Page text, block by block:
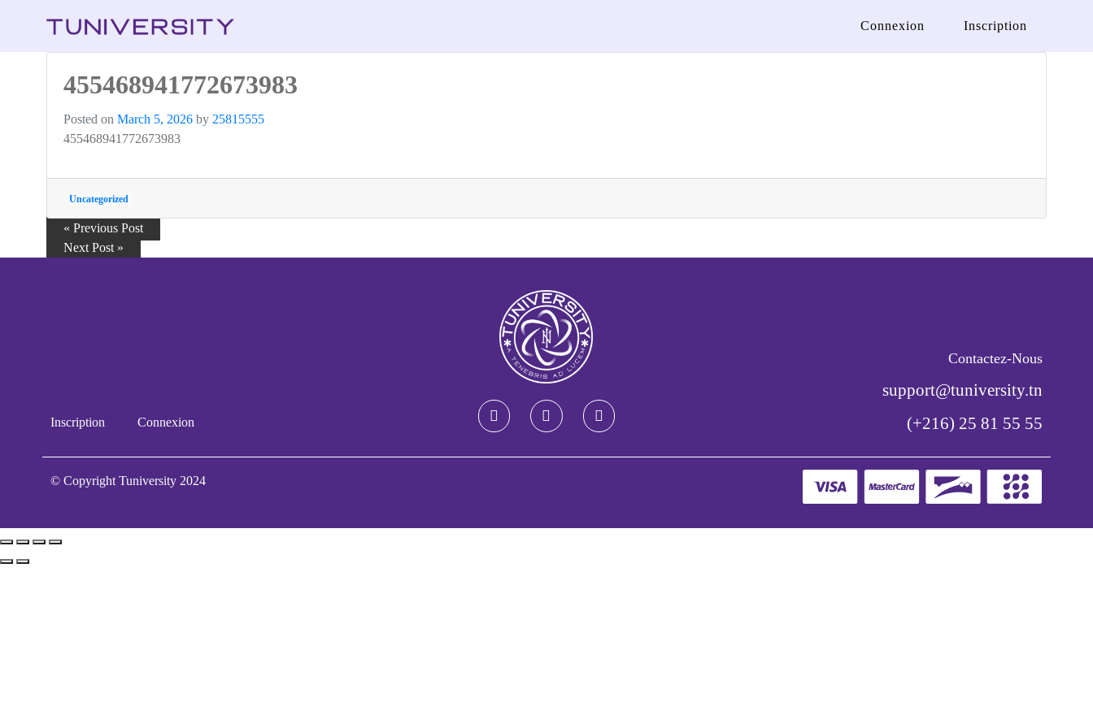
Connexion Inscription
455468941772673983
Posted on March 5, 2026 by 25815555
455468941772673983
Uncategorized
« Previous Post
Next Post »
Inscription Connexion
Contactez-Nous
support@tuniversity.tn
(+216) 25 81 55 55
© Copyright Tuniversity 2024
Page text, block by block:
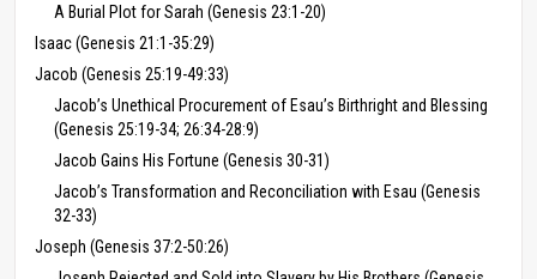
A Burial Plot for Sarah (Genesis 23:1-20)
Isaac (Genesis 21:1-35:29)
Jacob (Genesis 25:19-49:33)
Jacob’s Unethical Procurement of Esau’s Birthright and Blessing
(Genesis 25:19-34; 26:34-28:9)
Jacob Gains His Fortune (Genesis 30-31)
Jacob’s Transformation and Reconciliation with Esau (Genesis
32-33)
Joseph (Genesis 37:2-50:26)
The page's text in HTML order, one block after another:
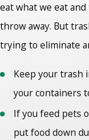
eat what we eat
throw away. But
trying to eliminate
Keep your trash
your containers
If you feed pets
put food down
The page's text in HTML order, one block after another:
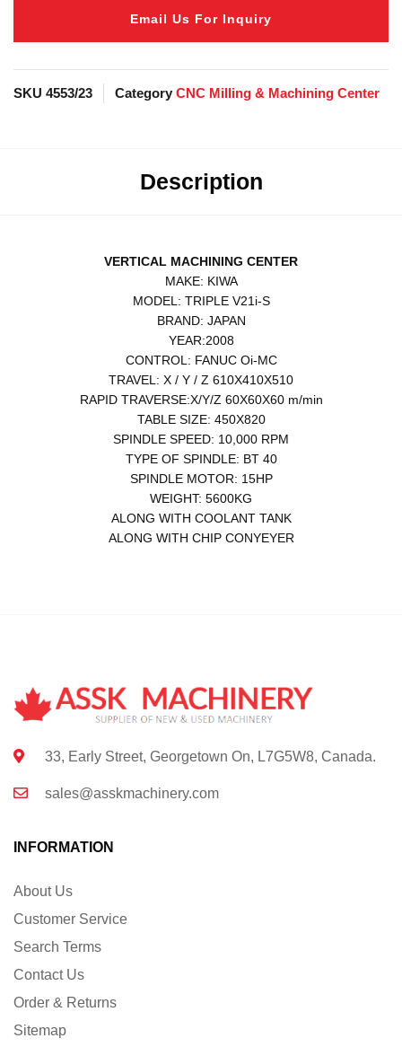
Email Us For Inquiry
SKU 4553/23 Category CNC Milling & Machining Center
Description
VERTICAL MACHINING CENTER
MAKE: KIWA
MODEL: TRIPLE V21i-S
BRAND: JAPAN
YEAR:2008
CONTROL: FANUC Oi-MC
TRAVEL: X / Y / Z 610X410X510
RAPID TRAVERSE:X/Y/Z 60X60X60 m/min
TABLE SIZE: 450X820
SPINDLE SPEED: 10,000 RPM
TYPE OF SPINDLE: BT 40
SPINDLE MOTOR: 15HP
WEIGHT: 5600KG
ALONG WITH COOLANT TANK
ALONG WITH CHIP CONYEYER
33, Early Street, Georgetown On, L7G5W8, Canada.
sales@asskmachinery.com
INFORMATION
About Us
Customer Service
Search Terms
Contact Us
Order & Returns
Sitemap
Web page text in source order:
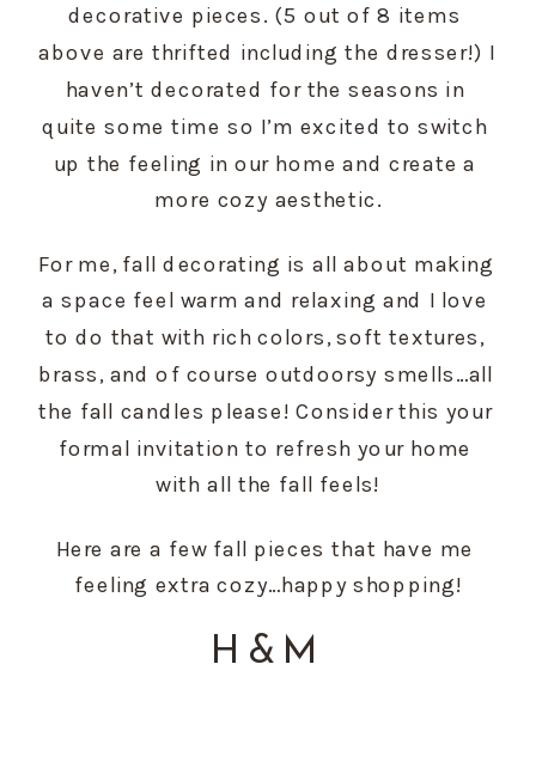
decorative pieces. (5 out of 8 items
above are thrifted including the dresser!) I
haven’t decorated for the seasons in
quite some time so I’m excited to switch
up the feeling in our home and create a
more cozy aesthetic.
For me, fall decorating is all about making
a space feel warm and relaxing and I love
to do that with rich colors, soft textures,
brass, and of course outdoorsy smells…all
the fall candles please! Consider this your
formal invitation to refresh your home
with all the fall feels!
Here are a few fall pieces that have me
feeling extra cozy…happy shopping!
H&M
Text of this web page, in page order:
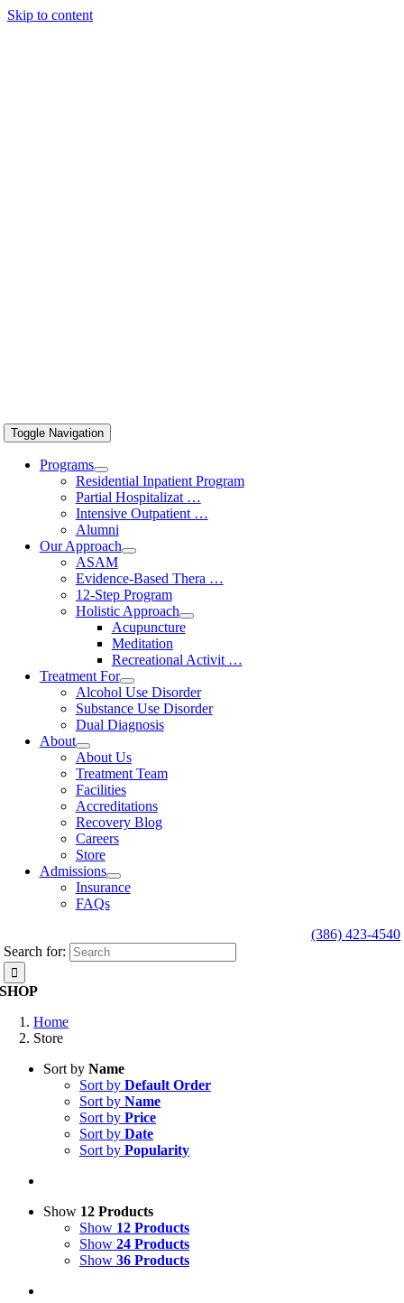
Skip to content
Toggle Navigation
Programs
Residential Inpatient Program
Partial Hospitalizat …
Intensive Outpatient …
Alumni
Our Approach
ASAM
Evidence-Based Thera …
12-Step Program
Holistic Approach
Acupuncture
Meditation
Recreational Activit …
Treatment For
Alcohol Use Disorder
Substance Use Disorder
Dual Diagnosis
About
About Us
Treatment Team
Facilities
Accreditations
Recovery Blog
Careers
Store
Admissions
Insurance
FAQs
(386) 423-4540
Search for:
SHOP
Home
Store
Sort by Name
Sort by Default Order
Sort by Name
Sort by Price
Sort by Date
Sort by Popularity
Show 12 Products
Show 12 Products
Show 24 Products
Show 36 Products
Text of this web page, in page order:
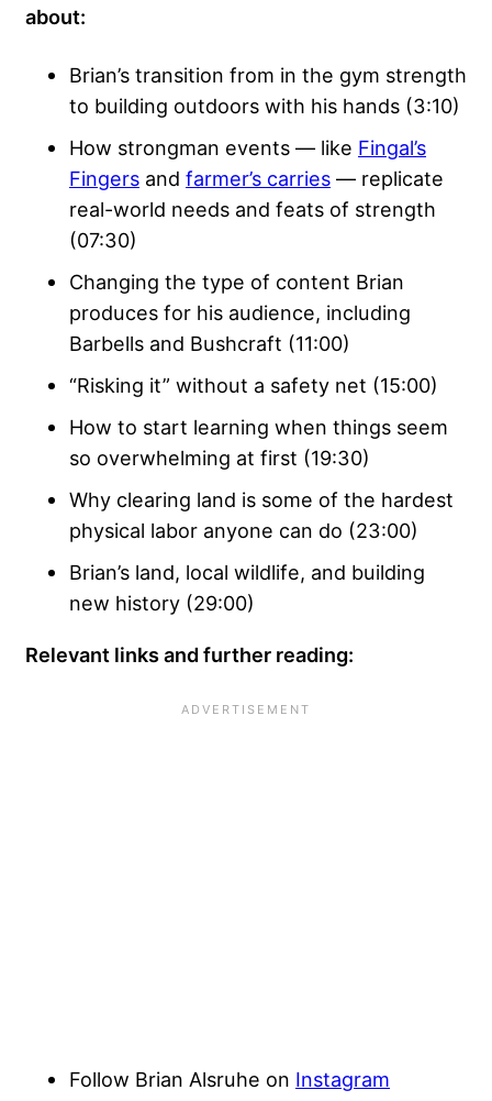
about:
Brian’s transition from in the gym strength
to building outdoors with his hands (3:10)
How strongman events — like Fingal’s
Fingers and farmer’s carries — replicate
real-world needs and feats of strength
(07:30)
Changing the type of content Brian
produces for his audience, including
Barbells and Bushcraft (11:00)
“Risking it” without a safety net (15:00)
How to start learning when things seem
so overwhelming at first (19:30)
Why clearing land is some of the hardest
physical labor anyone can do (23:00)
Brian’s land, local wildlife, and building
new history (29:00)
Relevant links and further reading:
Follow Brian Alsruhe on Instagram

:::

Would you print the material exactly once more, without any of its pictures?

ANSWER:
Page text, block by block:
Connexion Inscription
455468941772673983
Posted on March 5, 2026 by 25815555
455468941772673983
Uncategorized
« Previous Post
Next Post »
Inscription Connexion
Contactez-Nous
support@tuniversity.tn
(+216) 25 81 55 55
© Copyright Tuniversity 2024
Page text, block by block:
A Burial Plot for Sarah (Genesis 23:1-20)
Isaac (Genesis 21:1-35:29)
Jacob (Genesis 25:19-49:33)
Jacob’s Unethical Procurement of Esau’s Birthright and Blessing
(Genesis 25:19-34; 26:34-28:9)
Jacob Gains His Fortune (Genesis 30-31)
Jacob’s Transformation and Reconciliation with Esau (Genesis
32-33)
Joseph (Genesis 37:2-50:26)
The page's text in HTML order, one block after another:
eat what we eat
throw away. But
trying to eliminate
Keep your trash
your containers
If you feed pets
put food down
The page's text in HTML order, one block after another:
Email Us For Inquiry
SKU 4553/23 Category CNC Milling & Machining Center
Description
VERTICAL MACHINING CENTER
MAKE: KIWA
MODEL: TRIPLE V21i-S
BRAND: JAPAN
YEAR:2008
CONTROL: FANUC Oi-MC
TRAVEL: X / Y / Z 610X410X510
RAPID TRAVERSE:X/Y/Z 60X60X60 m/min
TABLE SIZE: 450X820
SPINDLE SPEED: 10,000 RPM
TYPE OF SPINDLE: BT 40
SPINDLE MOTOR: 15HP
WEIGHT: 5600KG
ALONG WITH COOLANT TANK
ALONG WITH CHIP CONYEYER
33, Early Street, Georgetown On, L7G5W8, Canada.
sales@asskmachinery.com
INFORMATION
About Us
Customer Service
Search Terms
Contact Us
Order & Returns
Sitemap
Web page text in source order:
decorative pieces. (5 out of 8 items
above are thrifted including the dresser!) I
haven’t decorated for the seasons in
quite some time so I’m excited to switch
up the feeling in our home and create a
more cozy aesthetic.
For me, fall decorating is all about making
a space feel warm and relaxing and I love
to do that with rich colors, soft textures,
brass, and of course outdoorsy smells…all
the fall candles please! Consider this your
formal invitation to refresh your home
with all the fall feels!
Here are a few fall pieces that have me
feeling extra cozy…happy shopping!
H&M
Text of this web page, in page order:
Skip to content
Toggle Navigation
Programs
Residential Inpatient Program
Partial Hospitalizat …
Intensive Outpatient …
Alumni
Our Approach
ASAM
Evidence-Based Thera …
12-Step Program
Holistic Approach
Acupuncture
Meditation
Recreational Activit …
Treatment For
Alcohol Use Disorder
Substance Use Disorder
Dual Diagnosis
About
About Us
Treatment Team
Facilities
Accreditations
Recovery Blog
Careers
Store
Admissions
Insurance
FAQs
(386) 423-4540
Search for:
SHOP
Home
Store
Sort by Name
Sort by Default Order
Sort by Name
Sort by Price
Sort by Date
Sort by Popularity
Show 12 Products
Show 12 Products
Show 24 Products
Show 36 Products
Text of this web page, in page order:
about:
Brian’s transition from in the gym strength
to building outdoors with his hands (3:10)
How strongman events — like Fingal’s
Fingers and farmer’s carries — replicate
real-world needs and feats of strength
(07:30)
Changing the type of content Brian
produces for his audience, including
Barbells and Bushcraft (11:00)
“Risking it” without a safety net (15:00)
How to start learning when things seem
so overwhelming at first (19:30)
Why clearing land is some of the hardest
physical labor anyone can do (23:00)
Brian’s land, local wildlife, and building
new history (29:00)
Relevant links and further reading:
Follow Brian Alsruhe on Instagram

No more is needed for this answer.